Registry to focus on cardiotoxicity after childhood cancer

Research

By Mardi Chapman

22 Jan 2020

The Australian and New Zealand Cardio-Oncology Registry (ACOR) is calling for clinicians to refer children, adolescents and young adult survivors of childhood cancer to the registry and biobank.

The registry aims to provide the infrastructure to systematically document the cancer therapy-related cardiac dysfunction (CTRCD) phenotype following exposure to chemotherapy and other cardiotoxic drugs.

It will also support laboratory-based research into genetic and other biomarkers to help detect at-risk children early, and also hopefully identify cardioprotective molecules.

The use of cardiac MRI for early detection of cardiac dysfunction is another area of interest for the registry.

In a recent article in the Internal Medicine Journal, the ACOR steering committee wrote that it would also look to establish the cost effectiveness of newly established cardio-oncology clinics and help guide policy decisions. 

“As the largest and only population-based cardiotoxicity database of paediatric and AYA oncology patients in the world, and the first paediatric registry that will document cardiotoxicity in response to both chemotherapy and novel targeted therapies using a prospective and longitudinal approach, the study has unique potential to improve our understanding of CTRCD in the modern era.
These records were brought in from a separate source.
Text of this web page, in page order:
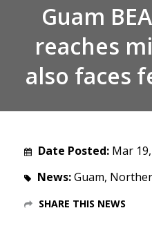
Guam
reaches
also faces
Date Posted: Mar
News:Guam,
SHARE THIS NEWS
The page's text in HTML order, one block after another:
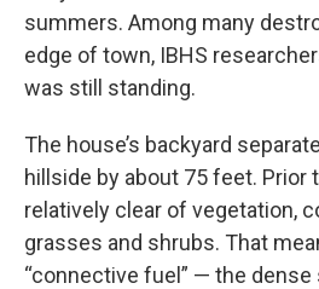
summers. Among many
edge of town, IBHS
was still standing.
The house’s backyard
hillside by about 75 feet. Prior
relatively clear of vegetation,
grasses and shrubs. That
“connective fuel” — the
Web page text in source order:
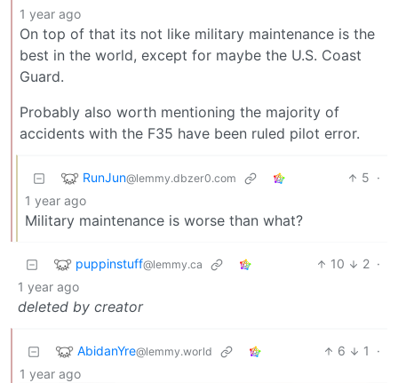
1 year ago
On top of that its not like military maintenance is the
best in the world, except for maybe the U.S. Coast
Guard.
Probably also worth mentioning the majority of
accidents with the F35 have been ruled pilot error.
RunJun@lemmy.dbzer0.com 5 ·
1 year ago
Military maintenance is worse than what?
puppinstuff@lemmy.ca 10 2 ·
1 year ago
deleted by creator
AbidanYre@lemmy.world 6 1
·
1 year ago
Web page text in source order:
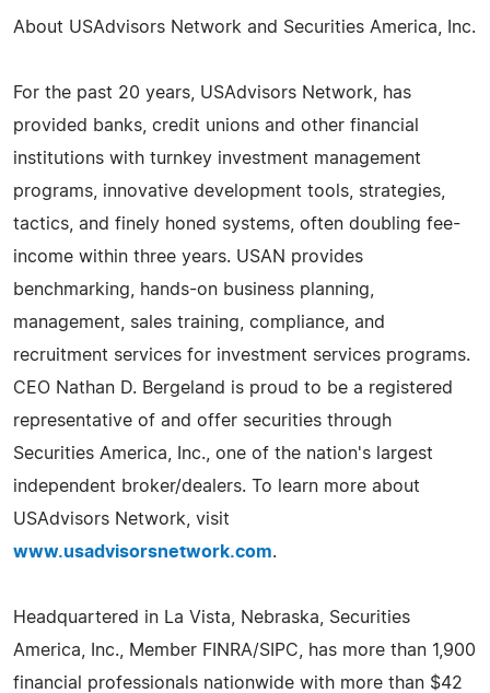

This represents a significant advance over the current localised and ad hoc approach to monitoring CTRCD,” it said.

The registry, chaired by Associate Professor Rachel Conyers, was established in Australia in 2018 and expanded to include New Zealand in 2019. It currently involves 12 partner institutes across five Australian states and New Zealand and is coordinated by the Murdoch Children’s Research Institute (MCRI).
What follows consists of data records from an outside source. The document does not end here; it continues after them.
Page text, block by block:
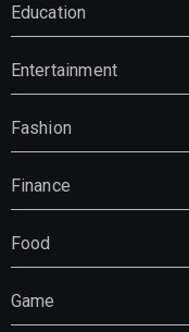
Education
Entertainment
Fashion
Finance
Food
Game
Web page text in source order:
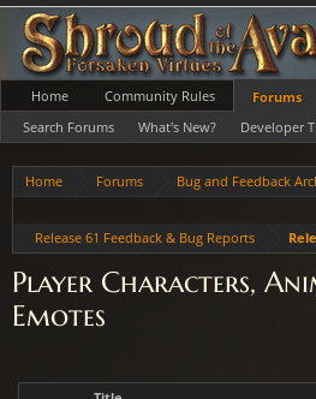
Home Forums
Bug and Feedback
Release 61 Feedback & Bug Reports
Player Characters,
Emotes
Home Community Rules
Forums
Search Forums
What's New? Developer
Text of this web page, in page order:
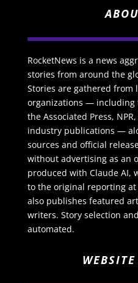
RocketNews is a news
stories from around the
Stories are gathered from
organizations — including
the Associated Press,
industry publications —
sources and official
without advertising as an
produced with Claude
to the original reporting at
also publishes featured
writers. Story selection
automated.
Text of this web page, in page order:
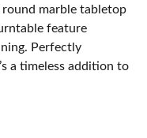
round marble tabletop
feature
Perfectly
a timeless addition to
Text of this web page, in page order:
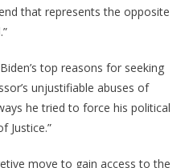
that represents the opposite
top reasons for seeking
unjustifiable abuses of
he tried to force his political
Justice.”
move to gain access to the
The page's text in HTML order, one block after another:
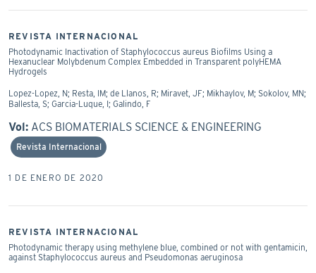
REVISTA INTERNACIONAL
Photodynamic Inactivation of Staphylococcus aureus Biofilms Using a
Hexanuclear Molybdenum Complex Embedded in Transparent polyHEMA
Hydrogels
Lopez-Lopez, N; Resta, IM; de Llanos, R; Miravet, JF; Mikhaylov, M; Sokolov, MN;
Ballesta, S; Garcia-Luque, I; Galindo, F
Vol: ACS BIOMATERIALS SCIENCE & ENGINEERING
Revista Internacional
1 DE ENERO DE 2020
REVISTA INTERNACIONAL
Photodynamic therapy using methylene blue, combined or not with gentamicin,
against Staphylococcus aureus and Pseudomonas aeruginosa
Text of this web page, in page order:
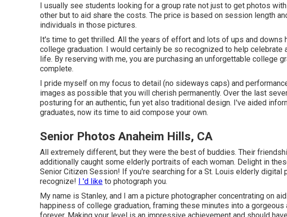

Co-chair of ACOR, Associate Professor David Elliott, told the limbic the registry builds on an existing MCRI cohort of about 300 patients.

Associate Professor Elliott,  an Honorary Senior Research Fellow in the University of Melbourne’s Department of Paediatrics, said some of the genetic work and stem cell modelling for cardioprotective molecules was already underway. 

“We expect over the next couple of years to publish some of that work and we have also got an imaging arm that is looking at cardiac MRI and trying to see if we can correlate changes in cardiac function and output by MRI which isn’t usually done in kids.”

He said the work was aimed at improving practice and follow-up of children with cancer and ultimately improving their outcomes.

“It’s a relatively new field and paediatric cancer is quite rare so it hasn’t been followed extensively.” 

“At the moment, when someone presents in the clinic, we don’t know who is going to be susceptible to cardiac damage and who isn’t. And because we don’t have all their retrospective samples, we can’t go and quickly sequence people.” 

“So if we could identify a genetic diagnostic then we could do it quite quickly because the genetic technologies are available.”

He said one of the powers of the biobank was that when other groups publish on CTRCD, findings could quickly be validated in an Australian and New Zealand cohort.

“…and hopefully get to a point where we have a diagnostic screen almost straight away, stratify patients and monitor them more closely after their chemotherapy.”

Associate Professor Elliott urged clinicians who knew of relevant cases to get in contact with ACOR. 

“One of the things we would like to do is follow up on people who are a bit older now and have presented later – so they have survived childhood chemo and have then come back. We can’t necessarily identify those people,” he said. 

The 2018-19 annual report from ACOR stated the first 33 registrants were mostly female (61%) with haematological cancer diagnoses of ALL (46%), AML (12%) and Hodgkin lymphoma (12%) accounting for most of the cohort.

Ewing sarcoma (6% of the cohort) was the most common solid cancer. 

Most patients had been administered anthracyclines (84.5%) and to date, seven of those  patients have developed CTRCD. An eight patient who developed CTRCD was on a checkpoint inhibitor at enrolment.